Task goal: Which lines of the data include the string "plant"? List them all.
--- Data to process Enclosed Below ---
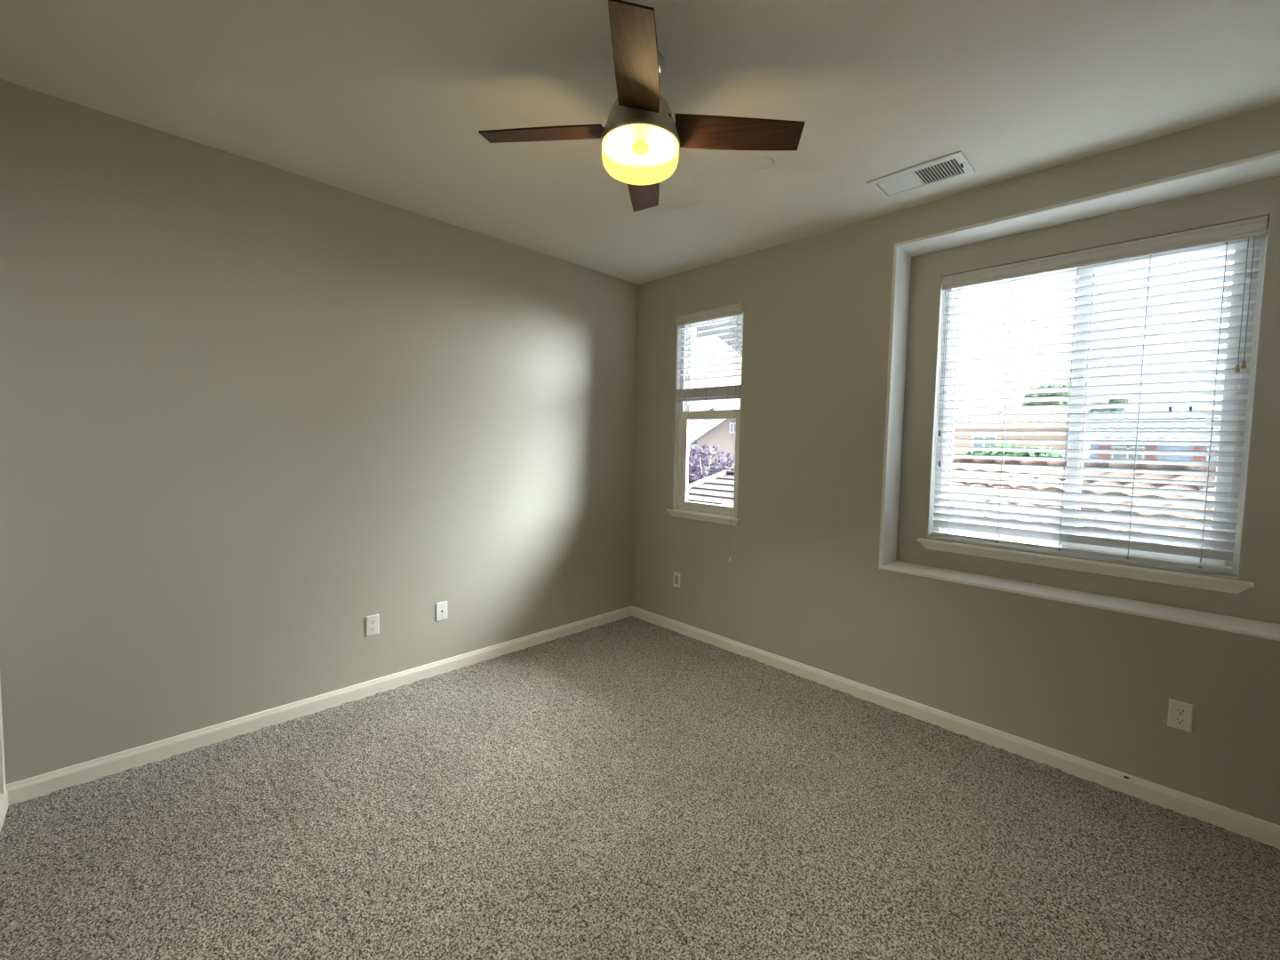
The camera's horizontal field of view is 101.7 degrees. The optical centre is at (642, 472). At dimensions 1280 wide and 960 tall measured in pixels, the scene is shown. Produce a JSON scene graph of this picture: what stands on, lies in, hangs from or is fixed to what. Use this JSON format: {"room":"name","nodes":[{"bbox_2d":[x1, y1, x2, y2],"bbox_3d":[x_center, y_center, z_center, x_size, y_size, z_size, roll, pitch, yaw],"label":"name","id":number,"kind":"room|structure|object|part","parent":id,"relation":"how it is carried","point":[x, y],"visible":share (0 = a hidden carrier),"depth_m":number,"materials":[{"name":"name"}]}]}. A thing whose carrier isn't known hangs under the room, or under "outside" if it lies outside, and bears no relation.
{"room":"empty bedroom","nodes":[
{"label":"empty bedroom","id":0,"kind":"room"},
{"bbox_2d":[0,79,638,783],"bbox_3d":[-1.359,-0.148,3.136,0.150,2.890,3.528,4,5,45],"label":"wall","id":1,"kind":"structure","parent":0,"point":[252,412],"depth_m":2.52,"materials":[{"name":"grey paint"}]},
{"bbox_2d":[5,605,631,805],"bbox_3d":[-1.277,1.218,3.208,0.014,0.098,3.378,4,5,45],"label":"baseboard","id":2,"kind":"structure","parent":1,"relation":"attached to","point":[41,785],"depth_m":2.60,"materials":[{"name":"white paint"}]},
{"bbox_2d":[365,614,379,636],"bbox_3d":[-1.520,0.863,2.941,0.008,0.115,0.070,4,5,45],"label":"wall outlet","id":3,"kind":"object","parent":1,"relation":"attached to","point":[372,621],"visible":1,"depth_m":2.94,"materials":[{"name":"white plastic"}]},
{"bbox_2d":[369,625,375,631],"bbox_3d":[-1.520,0.883,2.941,0.004,0.027,0.033,4,5,45],"label":"receptacle","id":4,"kind":"object","parent":3,"relation":"attached to","point":[372,628],"depth_m":2.94,"materials":[{"name":"white plastic"}]},
{"bbox_2d":[369,619,375,624],"bbox_3d":[-1.519,0.844,2.939,0.004,0.027,0.033,4,5,45],"label":"receptacle","id":5,"kind":"object","parent":3,"relation":"attached to","point":[372,621],"depth_m":2.94,"materials":[{"name":"white plastic"}]},
{"bbox_2d":[436,600,447,621],"bbox_3d":[-1.236,0.860,3.221,0.013,0.115,0.070,4,5,45],"label":"cable plate","id":6,"kind":"object","parent":1,"relation":"attached to","point":[442,606],"visible":1,"depth_m":3.22,"materials":[{"name":"white plastic"}]},
{"bbox_2d":[0,616,1279,959],"bbox_3d":[-0.021,1.350,1.957,3.570,0.018,3.378,4,5,45],"label":"floor","id":7,"kind":"structure","parent":0,"point":[631,788],"depth_m":1.91,"materials":[{"name":"carpet"}]},
{"bbox_2d":[0,0,1279,284],"bbox_3d":[0.038,-1.440,1.799,3.570,0.100,3.378,4,5,45],"label":"ceiling","id":8,"kind":"structure","parent":0,"point":[387,101],"depth_m":1.89,"materials":[{"name":"white paint"}]},
{"bbox_2d":[478,0,804,211],"bbox_3d":[-0.004,-1.209,1.777,0.867,0.360,0.867,4,5,45],"label":"ceiling fan","id":9,"kind":"object","parent":8,"relation":"hanging from","point":[641,141],"visible":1,"depth_m":1.71,"materials":[{"name":"brown wood"}]},
{"bbox_3d":[-0.333,-1.164,1.790,0.429,0.055,0.131,1,3,2],"label":"fan blade","id":10,"kind":"part","parent":9,"relation":"part of","materials":[{"name":"brown wood"}]},
{"bbox_3d":[-0.016,-1.138,1.452,0.131,0.055,0.429,1,3,2],"label":"fan blade","id":11,"kind":"part","parent":9,"relation":"part of","materials":[{"name":"brown wood"}]},
{"bbox_3d":[-0.007,-1.074,1.784,0.263,0.091,0.263,4,5,45],"label":"lamp shade","id":12,"kind":"part","parent":9,"relation":"part of","materials":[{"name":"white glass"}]},
{"bbox_3d":[0.006,-1.174,2.107,0.131,0.055,0.429,1,3,2],"label":"fan blade","id":13,"kind":"part","parent":9,"relation":"part of","materials":[{"name":"brown wood"}]},
{"bbox_3d":[0.323,-1.149,1.769,0.429,0.055,0.131,1,3,2],"label":"fan blade","id":14,"kind":"part","parent":9,"relation":"part of","materials":[{"name":"brown wood"}]},
{"bbox_2d":[755,157,774,168],"bbox_3d":[0.560,-1.408,2.377,0.084,0.008,0.084,4,5,45],"label":"cover plate","id":15,"kind":"object","parent":8,"relation":"attached to","point":[764,163],"visible":1,"depth_m":2.37,"materials":[{"name":"white plastic"}]},
{"bbox_2d":[865,151,975,199],"bbox_3d":[1.315,-1.393,2.474,0.404,0.015,0.244,4,5,45],"label":"ceiling vent","id":16,"kind":"object","parent":8,"relation":"in","point":[953,166],"visible":1,"depth_m":2.46,"materials":[{"name":"white metal"}]},
{"bbox_2d":[688,419,716,447],"bbox_3d":[6.438,-0.523,33.866,9.500,6.492,7.040,4,5,45],"label":"sky","id":17,"kind":"structure","parent":0,"point":[695,428],"depth_m":33.72,"materials":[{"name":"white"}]},
{"bbox_2d":[696,320,742,355],"bbox_3d":[0.968,-1.688,5.894,0.994,0.150,3.503,2,3,20],"label":"roof eave","id":18,"kind":"object","parent":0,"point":[739,347],"visible":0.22,"depth_m":6.08,"materials":[{"name":"grey"}]},
{"bbox_2d":[632,103,1279,825],"bbox_3d":[1.346,-0.095,3.215,3.870,2.890,0.405,4,5,45],"label":"wall","id":19,"kind":"structure","parent":0,"point":[828,570],"depth_m":2.82,"materials":[{"name":"grey paint"}]},
{"bbox_2d":[672,571,680,587],"bbox_3d":[0.267,0.832,4.035,0.070,0.115,0.006,4,5,45],"label":"wall outlet","id":20,"kind":"object","parent":19,"relation":"attached to","point":[676,575],"visible":1,"depth_m":4.03,"materials":[{"name":"white plastic"}]},
{"bbox_2d":[674,575,678,584],"bbox_3d":[0.266,0.832,4.034,0.034,0.067,0.003,4,5,45],"label":"receptacle","id":21,"kind":"object","parent":20,"relation":"attached to","point":[676,576],"depth_m":4.03,"materials":[{"name":"white plastic"}]},
{"bbox_2d":[665,313,743,526],"bbox_3d":[0.496,-0.408,3.841,0.674,1.529,0.165,4,5,45],"label":"window","id":22,"kind":"structure","parent":19,"relation":"in","point":[719,514],"depth_m":3.96,"materials":[{"name":"white plastic"}]},
{"bbox_3d":[0.459,0.314,3.861,0.674,0.016,0.105,4,5,45],"label":"sill","id":23,"kind":"part","parent":22,"relation":"part of","materials":[{"name":"white paint"}]},
{"bbox_2d":[673,303,743,561],"bbox_3d":[0.464,-0.278,3.813,0.588,1.777,0.086,4,5,45],"label":"blind","id":24,"kind":"object","parent":22,"relation":"attached to","point":[733,391],"visible":0.94,"depth_m":3.76,"materials":[{"name":"white plastic"}]},
{"bbox_3d":[0.264,-0.662,3.976,0.003,0.930,0.002,1,3,0],"label":"lift cord","id":25,"kind":"part","parent":24,"relation":"part of","materials":[{"name":"white fabric"}]},
{"bbox_3d":[0.345,-0.838,3.933,0.002,0.577,0.054,4,5,45],"label":"ladder cord","id":26,"kind":"part","parent":24,"relation":"part of","materials":[{"name":"white fabric"}]},
{"bbox_3d":[0.480,-0.535,3.810,0.570,0.017,0.050,4,5,45],"label":"rail","id":27,"kind":"part","parent":24,"relation":"part of","materials":[{"name":"white plastic"}]},
{"bbox_3d":[0.487,-0.827,3.792,0.002,0.577,0.054,4,5,45],"label":"ladder cord","id":28,"kind":"part","parent":24,"relation":"part of","materials":[{"name":"white fabric"}]},
{"bbox_3d":[0.625,-0.816,3.655,0.002,0.577,0.054,4,5,45],"label":"ladder cord","id":29,"kind":"part","parent":24,"relation":"part of","materials":[{"name":"white fabric"}]},
{"bbox_3d":[0.633,-0.253,3.595,0.002,1.688,0.003,-1,4,-30],"label":"lift cord","id":30,"kind":"part","parent":24,"relation":"part of","materials":[{"name":"white fabric"}]},
{"bbox_3d":[0.509,-0.088,3.874,0.522,0.740,0.030,4,5,45],"label":"sash","id":31,"kind":"part","parent":22,"relation":"part of","materials":[{"name":"white plastic"}]},
{"bbox_3d":[0.546,-0.767,3.858,0.522,0.738,0.026,4,5,45],"label":"sash","id":32,"kind":"part","parent":22,"relation":"part of","materials":[{"name":"white plastic"}]},
{"bbox_2d":[632,605,1279,849],"bbox_3d":[1.169,1.274,3.144,3.570,0.098,0.014,4,5,45],"label":"baseboard","id":33,"kind":"structure","parent":19,"relation":"attached to","point":[1266,832],"depth_m":2.51,"materials":[{"name":"white paint"}]},
{"bbox_2d":[917,234,1265,593],"bbox_3d":[2.107,-0.297,2.576,1.259,1.536,0.202,4,5,45],"label":"window","id":34,"kind":"structure","parent":19,"relation":"in","point":[1173,578],"depth_m":2.42,"materials":[{"name":"white plastic"}]},
{"bbox_3d":[1.990,-0.344,2.804,0.614,1.405,0.028,4,5,45],"label":"fixed sash","id":35,"kind":"part","parent":34,"relation":"part of","materials":[{"name":"white plastic"}]},
{"bbox_3d":[2.062,0.422,2.586,1.259,0.016,0.117,4,5,45],"label":"sill","id":36,"kind":"part","parent":34,"relation":"part of","materials":[{"name":"white paint"}]},
{"bbox_2d":[931,216,1267,572],"bbox_3d":[2.095,-0.335,2.558,1.167,1.450,0.070,4,5,45],"label":"blind","id":37,"kind":"object","parent":34,"relation":"attached to","point":[1255,227],"visible":1,"depth_m":2.46,"materials":[{"name":"white plastic"}]},
{"bbox_3d":[1.687,-0.632,2.919,0.002,0.790,0.003,-1,4,-30],"label":"lift cord","id":38,"kind":"part","parent":37,"relation":"part of","materials":[{"name":"white fabric"}]},
{"bbox_3d":[1.691,-0.547,2.917,0.003,0.960,0.003,4,5,45],"label":"lift cord","id":39,"kind":"part","parent":37,"relation":"part of","materials":[{"name":"white fabric"}]},
{"bbox_3d":[1.747,-0.344,2.917,0.002,1.388,0.054,4,5,45],"label":"ladder cord","id":40,"kind":"part","parent":37,"relation":"part of","materials":[{"name":"white fabric"}]},
{"bbox_3d":[1.917,-0.330,2.748,0.002,1.388,0.054,4,5,45],"label":"ladder cord","id":41,"kind":"part","parent":37,"relation":"part of","materials":[{"name":"white fabric"}]},
{"bbox_3d":[2.101,-0.316,2.564,0.002,1.388,0.054,4,5,45],"label":"ladder cord","id":42,"kind":"part","parent":37,"relation":"part of","materials":[{"name":"white fabric"}]},
{"bbox_3d":[2.085,0.380,2.605,1.149,0.017,0.050,4,5,45],"label":"rail","id":43,"kind":"part","parent":37,"relation":"part of","materials":[{"name":"white plastic"}]},
{"bbox_3d":[2.277,-0.302,2.388,0.002,1.388,0.054,4,5,45],"label":"ladder cord","id":44,"kind":"part","parent":37,"relation":"part of","materials":[{"name":"white fabric"}]},
{"bbox_3d":[2.440,-0.290,2.226,0.002,1.388,0.054,4,5,45],"label":"ladder cord","id":45,"kind":"part","parent":37,"relation":"part of","materials":[{"name":"white fabric"}]},
{"bbox_3d":[2.465,-0.707,2.138,0.003,0.520,0.002,1,3,0],"label":"lift cord","id":46,"kind":"part","parent":37,"relation":"part of","materials":[{"name":"white fabric"}]},
{"bbox_3d":[2.477,-0.714,2.126,0.002,0.505,0.003,3,4,30],"label":"lift cord","id":47,"kind":"part","parent":37,"relation":"part of","materials":[{"name":"white fabric"}]},
{"bbox_3d":[2.337,-0.315,2.410,0.553,1.405,0.028,4,5,45],"label":"sliding sash","id":48,"kind":"part","parent":34,"relation":"part of","materials":[{"name":"white plastic"}]},
{"bbox_2d":[1167,698,1193,733],"bbox_3d":[2.187,0.990,2.119,0.070,0.115,0.008,4,5,45],"label":"wall outlet","id":49,"kind":"object","parent":19,"relation":"attached to","point":[1180,714],"visible":1,"depth_m":2.12,"materials":[{"name":"white plastic"}]},
{"bbox_2d":[1174,716,1185,724],"bbox_3d":[2.186,1.010,2.119,0.033,0.027,0.004,4,5,45],"label":"receptacle","id":50,"kind":"object","parent":49,"relation":"attached to","point":[1178,720],"depth_m":2.12,"materials":[{"name":"white plastic"}]},
{"bbox_2d":[1175,707,1186,715],"bbox_3d":[2.187,0.971,2.117,0.033,0.027,0.004,4,5,45],"label":"receptacle","id":51,"kind":"object","parent":49,"relation":"attached to","point":[1179,711],"depth_m":2.11,"materials":[{"name":"white plastic"}]},
{"bbox_3d":[-1.231,-0.004,0.638,3.570,2.890,0.130,4,5,45],"label":"wall","id":52,"kind":"structure","parent":0,"visible":0},
{"bbox_2d":[0,678,6,795],"bbox_3d":[-2.424,0.243,1.938,0.048,2.100,0.010,4,5,45],"label":"trim","id":53,"kind":"structure","parent":52,"relation":"attached to","point":[3,787],"depth_m":1.98,"materials":[{"name":"white paint"}]},
{"bbox_2d":[0,789,8,832],"bbox_3d":[-1.593,1.328,1.149,2.484,0.098,0.014,4,5,45],"label":"baseboard","id":54,"kind":"structure","parent":52,"relation":"attached to","point":[4,799],"depth_m":1.95,"materials":[{"name":"white paint"}]},
{"label":"outside","id":55,"kind":"structure","parent":0,"visible":0},
{"bbox_3d":[38.936,2.561,50.737,130.000,0.200,119.400,4,5,45],"label":"ground","id":56,"kind":"structure","parent":55,"visible":0},
{"bbox_2d":[688,470,734,504],"bbox_3d":[2.171,1.871,13.467,3.704,3.840,6.633,4,5,45],"label":"house","id":57,"kind":"structure","parent":56,"relation":"on","point":[717,489],"depth_m":12.66,"materials":[{"name":"concrete"}]},
{"bbox_2d":[688,444,735,484],"bbox_3d":[2.245,1.209,19.413,3.684,4.506,3.516,4,5,45],"label":"tree","id":58,"kind":"object","parent":56,"relation":"on","point":[698,470],"visible":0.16,"depth_m":18.71,"materials":[{"name":"purple plant"}]},
{"bbox_2d":[688,405,739,475],"bbox_3d":[7.439,0.108,25.772,5.700,6.190,9.700,4,5,45],"label":"gabled house","id":59,"kind":"structure","parent":56,"relation":"on","point":[721,432],"depth_m":23.32,"materials":[{"name":"paint"}]},
{"bbox_3d":[4.007,-1.940,22.808,0.340,0.410,0.020,4,5,45],"label":"pane","id":60,"kind":"part","parent":59,"relation":"part of","materials":[{"name":"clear glass"}]},
{"bbox_2d":[720,457,1215,549],"bbox_3d":[5.589,2.077,5.932,5.848,4.425,9.605,0,3,-20],"label":"roof","id":61,"kind":"structure","parent":56,"relation":"on","point":[1212,468],"depth_m":5.70,"materials":[{"name":"ceramic"}]},
{"bbox_2d":[966,443,1067,457],"bbox_3d":[10.208,1.526,14.688,2.477,4.742,2.132,2,3,6],"label":"tree","id":62,"kind":"object","parent":56,"relation":"on","point":[975,452],"visible":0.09,"depth_m":14.07,"materials":[{"name":"green plant"}]},
{"bbox_2d":[952,408,1087,457],"bbox_3d":[19.042,0.100,26.236,5.350,6.643,7.040,4,5,45],"label":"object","id":63,"kind":"structure","parent":56,"relation":"on","point":[1063,411],"depth_m":24.22,"materials":[{"name":"ceramic"}]},
{"bbox_3d":[16.171,-1.173,24.676,0.940,1.040,0.020,4,5,45],"label":"pane","id":64,"kind":"part","parent":63,"relation":"part of","materials":[{"name":"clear glass"}]},
{"bbox_2d":[1019,378,1071,405],"bbox_3d":[25.448,-1.363,32.609,3.230,9.121,3.277,4,5,45],"label":"tree","id":65,"kind":"object","parent":56,"relation":"on","point":[1052,394],"visible":0.27,"depth_m":31.84,"materials":[{"name":"green plant"}]},
{"bbox_2d":[1086,398,1129,419],"bbox_3d":[31.857,-1.091,36.096,2.546,8.454,2.610,4,5,45],"label":"tree","id":66,"kind":"object","parent":56,"relation":"on","point":[1123,400],"visible":0.19,"depth_m":35.12,"materials":[{"name":"green plant"}]},
{"bbox_2d":[1084,406,1221,461],"bbox_3d":[21.722,0.607,20.702,6.200,6.370,8.900,4,5,45],"label":"house","id":67,"kind":"structure","parent":56,"relation":"on","point":[1172,418],"depth_m":18.91,"materials":[{"name":"grey tile"}]},
{"bbox_2d":[1098,445,1110,458],"bbox_3d":[17.262,-0.560,19.486,0.320,0.890,0.065,4,5,45],"label":"shutter","id":68,"kind":"object","parent":67,"relation":"hanging from","point":[1100,455],"depth_m":19.45,"materials":[{"name":"red"}]},
{"bbox_3d":[17.724,-0.525,19.044,0.820,0.790,0.020,4,5,45],"label":"pane","id":69,"kind":"part","parent":67,"relation":"part of","materials":[{"name":"clear glass"}]},
{"bbox_2d":[1145,446,1156,459],"bbox_3d":[18.146,-0.492,18.605,0.260,0.890,0.065,4,5,45],"label":"shutter","id":70,"kind":"object","parent":67,"relation":"hanging from","point":[1148,456],"depth_m":18.58,"materials":[{"name":"red"}]},
{"bbox_2d":[1192,446,1205,461],"bbox_3d":[18.974,-0.427,17.780,0.280,0.890,0.065,4,5,45],"label":"shutter","id":71,"kind":"object","parent":67,"relation":"hanging from","point":[1195,448],"depth_m":17.75,"materials":[{"name":"red"}]},
{"bbox_3d":[19.421,-0.394,17.351,0.820,0.790,0.020,4,5,45],"label":"pane","id":72,"kind":"part","parent":67,"relation":"part of","materials":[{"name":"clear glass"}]}
]}
--- End of Enclosed Data to process ---
Solution for this exercise:
{"bbox_2d":[688,444,735,484],"bbox_3d":[2.245,1.209,19.413,3.684,4.506,3.516,4,5,45],"label":"tree","id":58,"kind":"object","parent":56,"relation":"on","point":[698,470],"visible":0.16,"depth_m":18.71,"materials":[{"name":"purple plant"}]},
{"bbox_2d":[966,443,1067,457],"bbox_3d":[10.208,1.526,14.688,2.477,4.742,2.132,2,3,6],"label":"tree","id":62,"kind":"object","parent":56,"relation":"on","point":[975,452],"visible":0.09,"depth_m":14.07,"materials":[{"name":"green plant"}]},
{"bbox_2d":[1019,378,1071,405],"bbox_3d":[25.448,-1.363,32.609,3.230,9.121,3.277,4,5,45],"label":"tree","id":65,"kind":"object","parent":56,"relation":"on","point":[1052,394],"visible":0.27,"depth_m":31.84,"materials":[{"name":"green plant"}]},
{"bbox_2d":[1086,398,1129,419],"bbox_3d":[31.857,-1.091,36.096,2.546,8.454,2.610,4,5,45],"label":"tree","id":66,"kind":"object","parent":56,"relation":"on","point":[1123,400],"visible":0.19,"depth_m":35.12,"materials":[{"name":"green plant"}]},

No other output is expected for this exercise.